=== Section Start ===

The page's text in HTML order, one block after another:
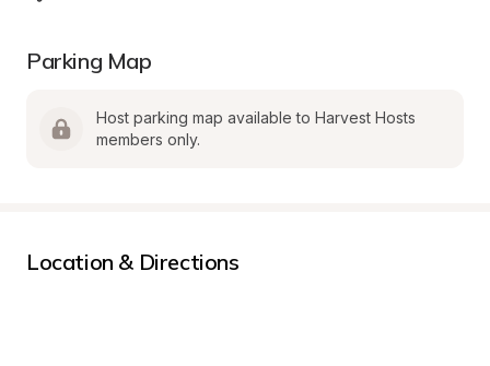
Parking Map
Host parking map available to Harvest Hosts
members only.
Location & Directions
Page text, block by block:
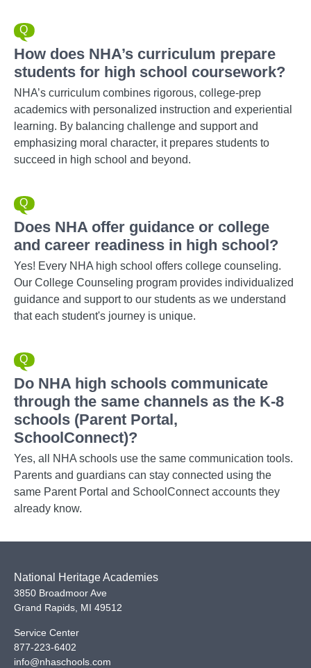
How does NHA’s curriculum prepare
students for high school coursework?
NHA’s curriculum combines rigorous, college-prep
academics with personalized instruction and experiential
learning. By balancing challenge and support and
emphasizing moral character, it prepares students to
succeed in high school and beyond.
Does NHA offer guidance or college
and career readiness in high school?
Yes! Every NHA high school offers college counseling.
Our College Counseling program provides individualized
guidance and support to our students as we understand
that each student's journey is unique.
Do NHA high schools communicate
through the same channels as the K-8
schools (Parent Portal,
SchoolConnect)?
Yes, all NHA schools use the same communication tools.
Parents and guardians can stay connected using the
same Parent Portal and SchoolConnect accounts they
already know.
National Heritage Academies
3850 Broadmoor Ave
Grand Rapids MI 49512
Service Center
877-223-6402
info@nhaschools.com

=== Section End ===

● Required work
Your answer should consist of all lines above that include the string "Portal".

● Solution below
schools (Parent Portal,
same Parent Portal and SchoolConnect accounts they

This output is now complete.